» Task instructions
Retype each line below precisely and omit all images.
### Source material
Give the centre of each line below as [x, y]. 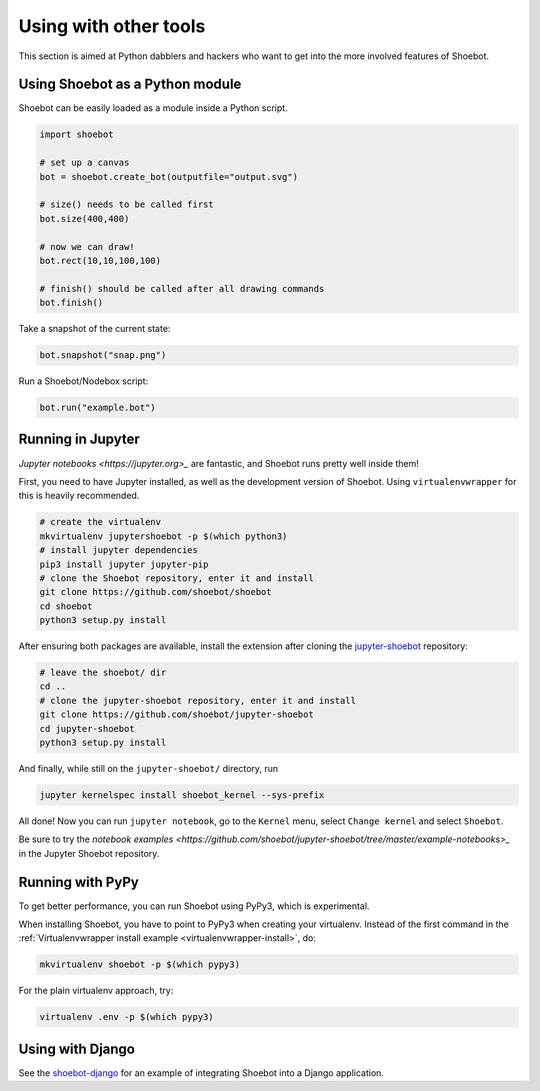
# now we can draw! [87, 246]
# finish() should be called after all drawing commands [182, 288]
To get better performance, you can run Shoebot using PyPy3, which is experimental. [194, 906]
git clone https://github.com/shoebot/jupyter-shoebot [176, 714]
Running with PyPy [78, 881]
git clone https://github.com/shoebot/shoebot [155, 592]
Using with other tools [112, 26]
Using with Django [76, 1048]
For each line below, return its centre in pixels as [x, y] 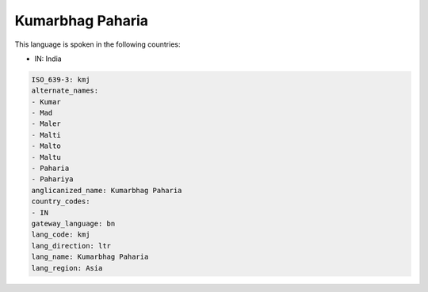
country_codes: [61, 201]
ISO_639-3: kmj [61, 80]
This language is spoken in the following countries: [97, 44]
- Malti [46, 135]
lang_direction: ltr [71, 246]
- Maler [46, 124]
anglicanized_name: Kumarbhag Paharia [107, 190]
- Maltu [46, 157]
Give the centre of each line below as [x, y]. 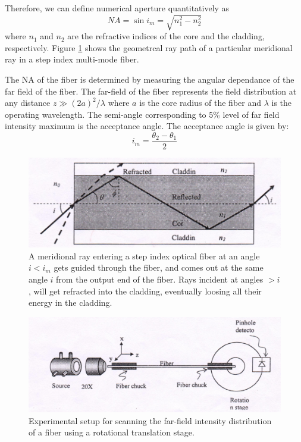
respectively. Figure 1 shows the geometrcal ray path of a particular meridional [149, 47]
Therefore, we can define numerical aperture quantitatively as [117, 8]
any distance [28, 103]
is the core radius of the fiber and [200, 103]
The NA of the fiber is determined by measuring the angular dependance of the [150, 79]
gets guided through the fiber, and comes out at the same [159, 267]
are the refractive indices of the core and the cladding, [166, 36]
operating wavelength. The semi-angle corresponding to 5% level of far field [142, 114]
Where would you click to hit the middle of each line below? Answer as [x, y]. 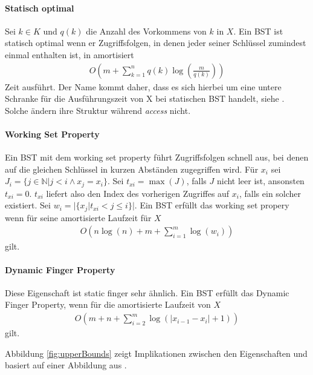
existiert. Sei [28, 205]
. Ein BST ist [258, 31]
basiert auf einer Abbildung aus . [66, 365]
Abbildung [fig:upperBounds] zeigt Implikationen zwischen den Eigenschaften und [156, 353]
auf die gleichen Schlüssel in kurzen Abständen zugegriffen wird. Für [132, 169]
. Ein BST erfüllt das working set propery [212, 205]
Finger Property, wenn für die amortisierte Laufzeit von [108, 304]
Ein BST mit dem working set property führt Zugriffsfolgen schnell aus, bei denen [157, 157]
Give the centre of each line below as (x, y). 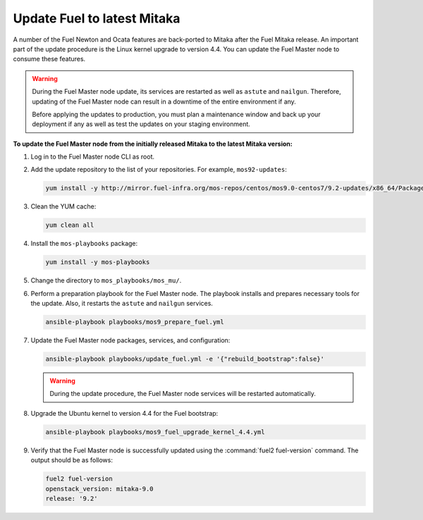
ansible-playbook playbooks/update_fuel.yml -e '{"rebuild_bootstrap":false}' (185, 359)
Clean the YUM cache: (63, 206)
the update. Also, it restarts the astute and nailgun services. (122, 304)
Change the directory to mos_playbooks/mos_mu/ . (106, 280)
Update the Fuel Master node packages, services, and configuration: (130, 340)
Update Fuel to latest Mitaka (97, 18)
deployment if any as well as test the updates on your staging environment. (141, 124)
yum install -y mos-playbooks (98, 262)
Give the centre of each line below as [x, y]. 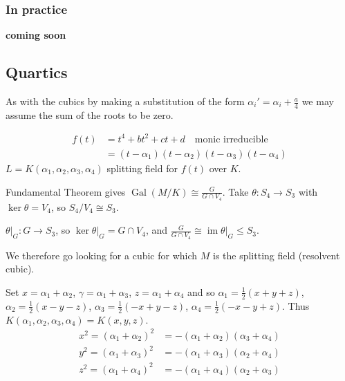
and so [201, 291]
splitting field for [142, 168]
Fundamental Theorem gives [66, 191]
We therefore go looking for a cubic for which [102, 255]
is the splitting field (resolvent [276, 255]
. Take [235, 191]
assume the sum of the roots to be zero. [90, 114]
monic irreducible [231, 139]
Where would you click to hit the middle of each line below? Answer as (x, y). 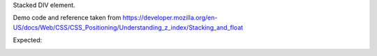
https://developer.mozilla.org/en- (170, 18)
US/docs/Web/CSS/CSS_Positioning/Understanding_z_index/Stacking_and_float (128, 27)
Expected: (28, 40)
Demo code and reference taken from (67, 18)
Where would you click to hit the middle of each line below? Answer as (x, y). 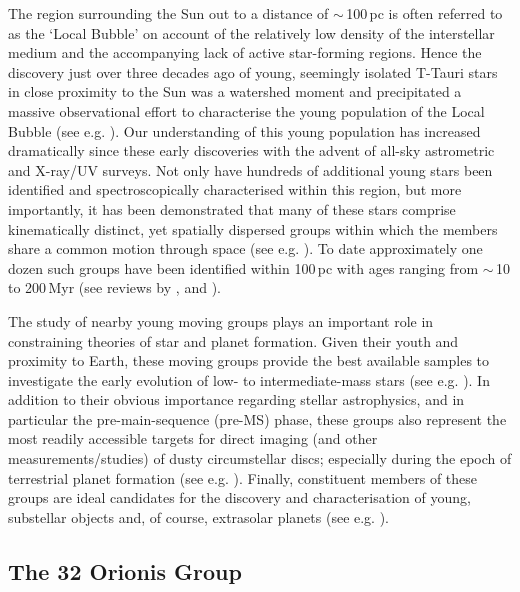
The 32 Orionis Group (125, 570)
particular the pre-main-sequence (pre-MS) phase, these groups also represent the (257, 418)
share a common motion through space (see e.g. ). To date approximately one (245, 248)
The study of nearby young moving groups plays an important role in (221, 320)
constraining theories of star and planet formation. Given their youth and (233, 340)
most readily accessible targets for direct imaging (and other (193, 438)
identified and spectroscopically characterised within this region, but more (235, 189)
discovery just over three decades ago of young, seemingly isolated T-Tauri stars (253, 71)
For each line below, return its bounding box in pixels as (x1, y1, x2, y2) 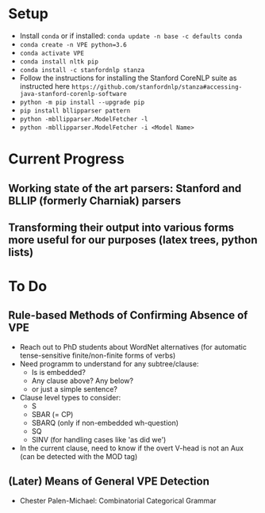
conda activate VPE (19, 49, 85, 57)
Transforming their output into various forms (8, 220, 235, 234)
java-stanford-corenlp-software (19, 90, 127, 98)
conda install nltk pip (19, 57, 99, 66)
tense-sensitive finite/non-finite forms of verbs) (19, 350, 176, 360)
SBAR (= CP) (31, 409, 74, 419)
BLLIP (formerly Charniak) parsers (8, 193, 181, 207)
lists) (8, 245, 34, 258)
######
» Problem solution
Give the centre of each line below as [x, y]. 
# now we can draw! [87, 246]
# finish() should be called after all drawing commands [182, 288]
To get better performance, you can run Shoebot using PyPy3, which is experimental. [194, 906]
git clone https://github.com/shoebot/jupyter-shoebot [176, 714]
Running with PyPy [78, 881]
git clone https://github.com/shoebot/shoebot [155, 592]
Using with other tools [112, 26]
Using with Django [76, 1048]
For each line below, return its centre in pixels as [x, y] 
country_codes: [61, 201]
ISO_639-3: kmj [61, 80]
This language is spoken in the following countries: [97, 44]
- Malti [46, 135]
lang_direction: ltr [71, 246]
- Maler [46, 124]
anglicanized_name: Kumarbhag Paharia [107, 190]
- Maltu [46, 157]
Give the centre of each line below as [x, y]. 
respectively. Figure 1 shows the geometrcal ray path of a particular meridional [149, 47]
Therefore, we can define numerical aperture quantitatively as [117, 8]
any distance [28, 103]
is the core radius of the fiber and [200, 103]
The NA of the fiber is determined by measuring the angular dependance of the [150, 79]
gets guided through the fiber, and comes out at the same [159, 267]
are the refractive indices of the core and the cladding, [166, 36]
operating wavelength. The semi-angle corresponding to 5% level of far field [142, 114]
Where would you click to hit the middle of each line below? Answer as [x, y]. 
existiert. Sei [28, 205]
. Ein BST ist [258, 31]
basiert auf einer Abbildung aus . [66, 365]
Abbildung [fig:upperBounds] zeigt Implikationen zwischen den Eigenschaften und [156, 353]
auf die gleichen Schlüssel in kurzen Abständen zugegriffen wird. Für [132, 169]
. Ein BST erfüllt das working set propery [212, 205]
Finger Property, wenn für die amortisierte Laufzeit von [108, 304]
Ein BST mit dem working set property führt Zugriffsfolgen schnell aus, bei denen [157, 157]
Give the centre of each line below as (x, y). 
ansible-playbook playbooks/update_fuel.yml -e '{"rebuild_bootstrap":false}' (185, 359)
Clean the YUM cache: (63, 206)
the update. Also, it restarts the astute and nailgun services. (122, 304)
Change the directory to mos_playbooks/mos_mu/ . (106, 280)
Update the Fuel Master node packages, services, and configuration: (130, 340)
Update Fuel to latest Mitaka (97, 18)
deployment if any as well as test the updates on your staging environment. (141, 124)
yum install -y mos-playbooks (98, 262)
Give the centre of each line below as [x, y]. 
and so [201, 291]
splitting field for [142, 168]
Fundamental Theorem gives [66, 191]
We therefore go looking for a cubic for which [102, 255]
is the splitting field (resolvent [276, 255]
. Take [235, 191]
assume the sum of the roots to be zero. [90, 114]
monic irreducible [231, 139]
Where would you click to hit the middle of each line below? Answer as (x, y). 
https://developer.mozilla.org/en- (170, 18)
US/docs/Web/CSS/CSS_Positioning/Understanding_z_index/Stacking_and_float (128, 27)
Expected: (28, 40)
Demo code and reference taken from (67, 18)
Where would you click to hit the middle of each line below? Answer as (x, y). 
The 32 Orionis Group (125, 570)
particular the pre-main-sequence (pre-MS) phase, these groups also represent the (257, 418)
share a common motion through space (see e.g. ). To date approximately one (245, 248)
The study of nearby young moving groups plays an important role in (221, 320)
constraining theories of star and planet formation. Given their youth and (233, 340)
most readily accessible targets for direct imaging (and other (193, 438)
identified and spectroscopically characterised within this region, but more (235, 189)
discovery just over three decades ago of young, seemingly isolated T-Tauri stars (253, 71)
For each line below, return its bounding box in pixels as (x1, y1, x2, y2) 
conda activate VPE (19, 49, 85, 57)
Transforming their output into various forms (8, 220, 235, 234)
java-stanford-corenlp-software (19, 90, 127, 98)
conda install nltk pip (19, 57, 99, 66)
tense-sensitive finite/non-finite forms of verbs) (19, 350, 176, 360)
SBAR (= CP) (31, 409, 74, 419)
BLLIP (formerly Charniak) parsers (8, 193, 181, 207)
lists) (8, 245, 34, 258)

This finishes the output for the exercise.